Workspace Node: Text Mining - Results - Concept Extraction Tab

In the Text Mining node dialog box, under the Results heading, select the Concept Extraction tab to access options to perform singular value decomposition on the term-document matrix, based on the selected words only, and with the word frequencies or transformed word frequencies as currently selected in the Frequency measure group box on the Frequency Measure tab. Note that the results will only be available for one particular type of transformation of the word frequencies, and once you change your selection on the Frequency Measure tab, any previously computed results for singular value decomposition will be discarded.

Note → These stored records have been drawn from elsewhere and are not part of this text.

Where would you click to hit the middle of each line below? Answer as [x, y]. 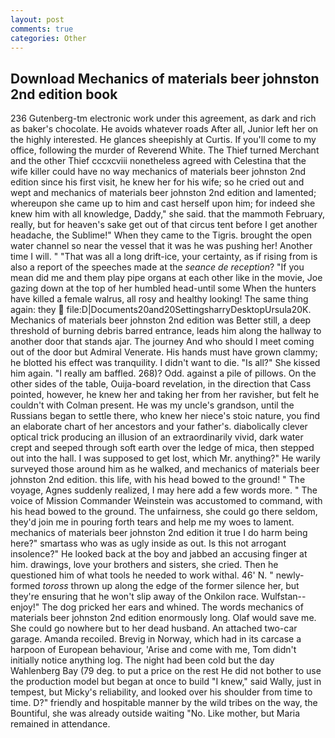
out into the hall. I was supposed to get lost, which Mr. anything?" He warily [165, 458]
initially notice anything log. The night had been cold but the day [142, 660]
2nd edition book [64, 94]
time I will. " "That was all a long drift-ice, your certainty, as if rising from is [164, 257]
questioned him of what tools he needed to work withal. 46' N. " [142, 575]
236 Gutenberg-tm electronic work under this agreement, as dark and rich [163, 118]
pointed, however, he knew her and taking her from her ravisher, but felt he [165, 395]
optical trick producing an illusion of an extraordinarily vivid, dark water [157, 437]
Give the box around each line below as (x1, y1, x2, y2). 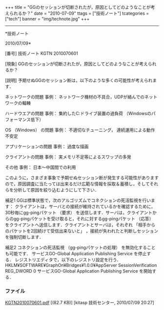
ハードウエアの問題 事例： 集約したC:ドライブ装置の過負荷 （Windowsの (5, 111, 152, 116)
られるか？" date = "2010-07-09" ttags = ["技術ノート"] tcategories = (9, 10, 149, 16)
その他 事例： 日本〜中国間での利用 (5, 165, 76, 170)
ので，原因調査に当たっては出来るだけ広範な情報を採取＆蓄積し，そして (5, 181, 150, 187)
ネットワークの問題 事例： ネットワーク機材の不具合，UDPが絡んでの (5, 94, 145, 99)
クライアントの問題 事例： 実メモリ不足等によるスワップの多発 (5, 154, 131, 160)
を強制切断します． (5, 234, 44, 240)
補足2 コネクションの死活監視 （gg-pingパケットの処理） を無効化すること (5, 244, 156, 250)
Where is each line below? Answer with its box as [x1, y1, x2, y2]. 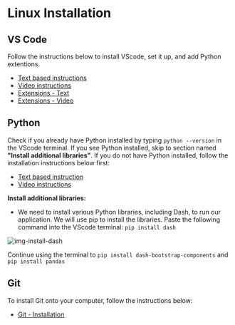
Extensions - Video [17, 96, 74, 105]
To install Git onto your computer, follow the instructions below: [7, 296, 193, 304]
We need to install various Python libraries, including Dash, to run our [17, 207, 221, 216]
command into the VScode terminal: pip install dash [17, 222, 177, 231]
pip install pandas [7, 258, 66, 265]
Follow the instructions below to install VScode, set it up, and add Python [7, 52, 221, 61]
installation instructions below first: [7, 158, 110, 167]
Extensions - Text [17, 89, 70, 97]
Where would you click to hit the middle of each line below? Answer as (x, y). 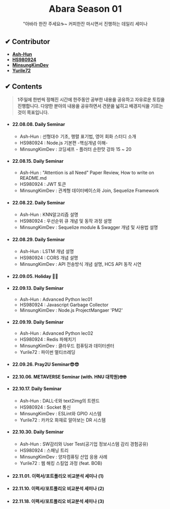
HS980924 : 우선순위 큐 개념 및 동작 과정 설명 (66, 221)
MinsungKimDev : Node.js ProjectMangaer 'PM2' (71, 310)
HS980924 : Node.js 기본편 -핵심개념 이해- (64, 143)
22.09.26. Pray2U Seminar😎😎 (46, 364)
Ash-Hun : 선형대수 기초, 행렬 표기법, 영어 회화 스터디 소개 (78, 136)
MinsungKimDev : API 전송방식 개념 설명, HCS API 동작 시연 (80, 264)
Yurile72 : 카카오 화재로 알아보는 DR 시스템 (63, 420)
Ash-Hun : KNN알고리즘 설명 (49, 215)
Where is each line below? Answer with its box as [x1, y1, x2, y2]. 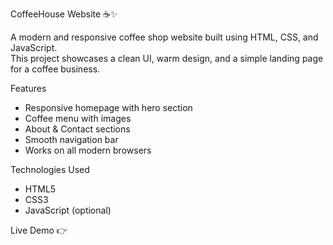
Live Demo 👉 [10, 224, 68, 236]
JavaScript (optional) [24, 204, 112, 216]
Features [10, 83, 47, 94]
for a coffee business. [10, 63, 101, 75]
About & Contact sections [24, 123, 131, 135]
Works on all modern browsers [24, 144, 152, 156]
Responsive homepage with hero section [24, 102, 193, 113]
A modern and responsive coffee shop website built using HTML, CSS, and [10, 31, 319, 43]
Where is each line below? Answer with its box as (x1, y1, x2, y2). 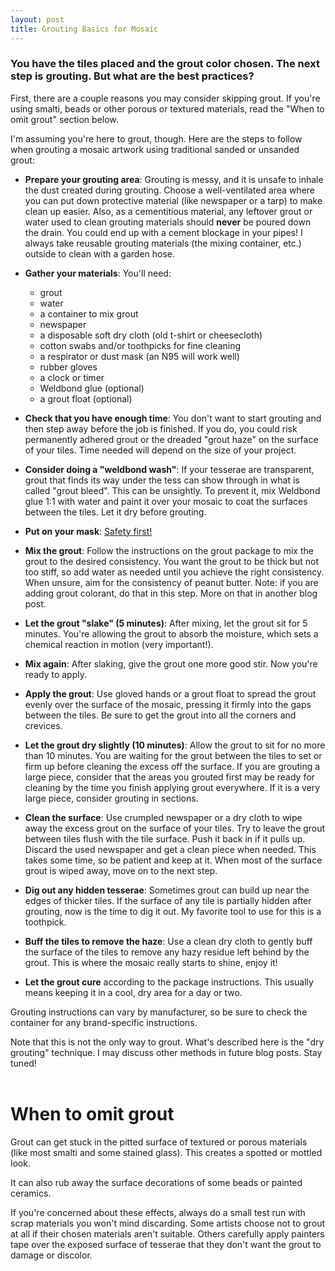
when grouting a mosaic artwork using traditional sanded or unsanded (10, 143, 300, 155)
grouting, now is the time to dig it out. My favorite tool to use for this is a (24, 905, 322, 917)
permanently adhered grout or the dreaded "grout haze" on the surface (24, 433, 319, 445)
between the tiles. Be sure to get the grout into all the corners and (24, 709, 297, 721)
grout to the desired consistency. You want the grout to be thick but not (24, 555, 320, 567)
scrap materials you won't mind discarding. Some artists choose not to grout (10, 1217, 326, 1229)
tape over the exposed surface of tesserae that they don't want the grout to (10, 1238, 322, 1250)
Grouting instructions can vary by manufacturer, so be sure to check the (10, 1006, 308, 1018)
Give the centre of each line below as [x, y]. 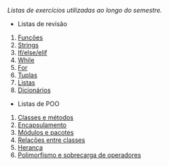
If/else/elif [32, 53]
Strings [28, 45]
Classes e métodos [46, 117]
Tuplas [27, 75]
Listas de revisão [42, 24]
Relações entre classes [51, 140]
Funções [30, 37]
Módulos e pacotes [46, 132]
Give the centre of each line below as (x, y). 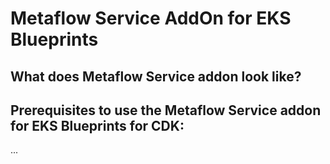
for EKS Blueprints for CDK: (97, 125)
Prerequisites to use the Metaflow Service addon (166, 110)
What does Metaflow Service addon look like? (156, 76)
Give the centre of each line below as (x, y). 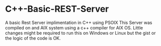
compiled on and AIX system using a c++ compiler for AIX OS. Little (74, 27)
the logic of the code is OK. (33, 38)
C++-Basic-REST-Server (57, 9)
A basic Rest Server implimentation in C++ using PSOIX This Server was (79, 23)
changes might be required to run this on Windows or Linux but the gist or (80, 33)
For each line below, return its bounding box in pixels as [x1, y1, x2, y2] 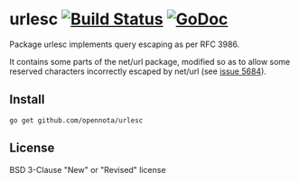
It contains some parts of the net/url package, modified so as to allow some [9, 56, 291, 67]
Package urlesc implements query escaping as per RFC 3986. [9, 39, 240, 50]
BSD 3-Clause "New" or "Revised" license [9, 164, 166, 175]
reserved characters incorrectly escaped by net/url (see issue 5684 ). [9, 66, 266, 77]
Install [9, 92, 45, 107]
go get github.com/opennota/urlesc [9, 115, 144, 125]
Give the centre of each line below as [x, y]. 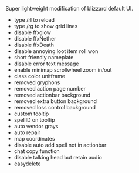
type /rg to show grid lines [46, 26]
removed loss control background [55, 107]
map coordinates [34, 139]
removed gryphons [37, 82]
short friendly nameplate [44, 57]
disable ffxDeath [34, 45]
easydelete [27, 164]
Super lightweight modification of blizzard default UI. [69, 9]
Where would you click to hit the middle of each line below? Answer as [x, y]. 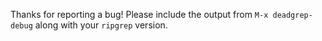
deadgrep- [292, 15]
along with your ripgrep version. [101, 25]
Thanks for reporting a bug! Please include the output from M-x [139, 14]
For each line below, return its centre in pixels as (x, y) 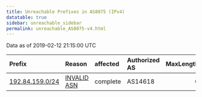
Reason (76, 64)
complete (108, 81)
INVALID (77, 78)
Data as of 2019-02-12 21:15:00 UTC (51, 46)
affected (107, 64)
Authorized (144, 60)
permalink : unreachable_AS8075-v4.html (56, 28)
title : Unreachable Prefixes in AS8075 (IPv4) (66, 12)
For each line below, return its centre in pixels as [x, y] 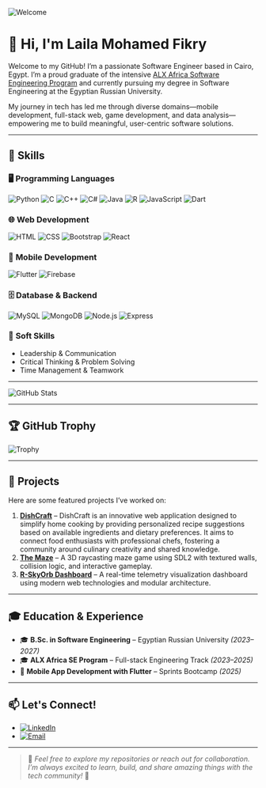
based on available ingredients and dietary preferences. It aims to [127, 532]
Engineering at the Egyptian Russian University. [85, 91]
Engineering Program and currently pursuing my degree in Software [119, 82]
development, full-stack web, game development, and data [104, 115]
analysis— [219, 115]
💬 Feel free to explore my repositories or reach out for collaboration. [139, 759]
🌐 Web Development [49, 219]
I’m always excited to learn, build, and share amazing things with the [140, 767]
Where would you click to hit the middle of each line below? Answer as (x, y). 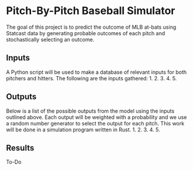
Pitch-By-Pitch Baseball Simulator (91, 11)
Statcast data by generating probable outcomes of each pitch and (86, 33)
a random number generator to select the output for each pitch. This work (95, 123)
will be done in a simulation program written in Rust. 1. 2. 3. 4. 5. (83, 130)
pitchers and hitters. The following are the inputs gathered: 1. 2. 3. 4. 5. (92, 78)
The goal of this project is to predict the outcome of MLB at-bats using (91, 27)
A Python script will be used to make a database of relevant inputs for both (97, 72)
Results (20, 148)
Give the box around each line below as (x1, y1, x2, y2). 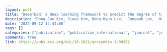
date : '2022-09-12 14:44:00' (5, 21, 66, 26)
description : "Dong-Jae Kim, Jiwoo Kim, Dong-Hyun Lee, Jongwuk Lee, (5, 16, 155, 21)
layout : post (5, 7, 32, 12)
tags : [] (5, 26, 23, 31)
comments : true (5, 35, 37, 40)
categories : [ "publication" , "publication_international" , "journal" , (5, 30, 155, 35)
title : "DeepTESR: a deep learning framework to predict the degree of (5, 12, 157, 17)
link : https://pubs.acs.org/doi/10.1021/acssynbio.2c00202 (5, 40, 130, 45)
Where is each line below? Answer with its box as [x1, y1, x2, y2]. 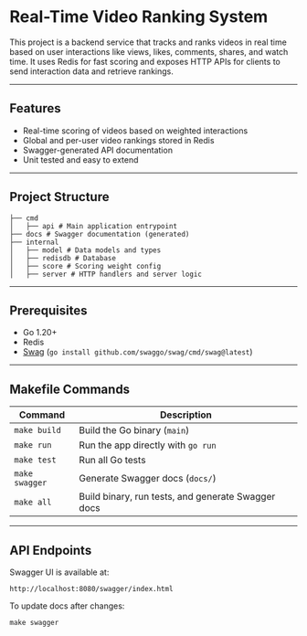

The last computed SVD results for the currently selected words will be saved automatically in the Text Miner project’s database file (see the documentation for the Projects tab). Saved data can then be used in subsequent analyses to automatically index and score new documents. Thus, this data is essential for many applications of text mining (as discussed in the Introductory Overview), for example, to implement automatic mail filters or text routing systems.

Singular value decomposition is an analytic tool for feature extraction that can be used to determine a few underlying "dimensions" that account for most of the common contents or "meaning" of the documents and words that were extracted. See also the section on latent semantic indexing in the Introductory Overview for additional details.

For computational details of the statistics and results available on this tab, see Singular Value Decomposition in STATISTICA Text Mining and Document Retrieval.

Element Name Description
Perform Singular Value Decomposition (SVD) Select this check box to compute the singular value decomposition of the term-documents matrix (word occurrences or their transformations as currently selected). When this check box is selected, the various options available for reviewing the coefficients and document scores will become available.
Number of concepts to use You can limit the number of singular values to use (it will be equal to or smaller than the number generated as a result of SVD calculations). This enables you to control the number of "dimensions of meaning" to consider.
Scree plot Select this check box to create a scree plot of the singular values extracted from the term-document matrix. This plot is useful for determining the number of singular values that are useful and informative, and that should be retained for subsequent analyses. Usually, the number of "informative" dimensions to retain for subsequent analysis is determined by locating the "elbow" in this plot, to the right of which one presumably finds on the factorial "scree" due to random noise.
Singular values Select this check box to produce a results spreadsheet with the singular values as computed and selected.
Word
Coefficients Select this check box to produce a results spreadsheet with the word coefficients. You can use the standard spreadsheet options to turn these results into an input spreadsheet in order to, for example, create 2D scatterplots for selected dimensions. Such scatterplots, when they contain labeled points (see also 2D Brushing), can be very useful for exploring the meaning of the dimensions into which the words and documents are mapped, i.e., to understand the semantic space for the extracted words or terms and documents. See also the section on latent semantic indexing via singular value decomposition in the Introductory Overview.
Importance Select this check box to produce the word importance values computed from the singular value decomposition. As described in Singular Value Decomposition in STATISTICA Text Mining and Document Retrieval, the reported values (indices) are proportional to and can be interpreted as the extent to which the individual words are represented or reproduced by the dimensions extracted via singular value decomposition and, hence, how important the words are for defining the semantic space extracted by this technique.
Residuals Select this check box to produce the sums of squares of word residuals from the singular value decomposition. As described in Singular Value Decomposition in STATISTICA Text Mining and Document Retrieval, these values are related to the extent to which each word is represented well by the semantic space defined by the dimensions extracted via singular value decomposition (see also, Latent Semantic Indexing).
Document scores Select this check box to generate a results spreadsheet with the document scores. Like the word coefficients, these can be plotted in 2D or 3D scatterplots to aid in the interpretation of the semantic space defined by the extracted words and documents in the analysis.

Options / C. See Common Options.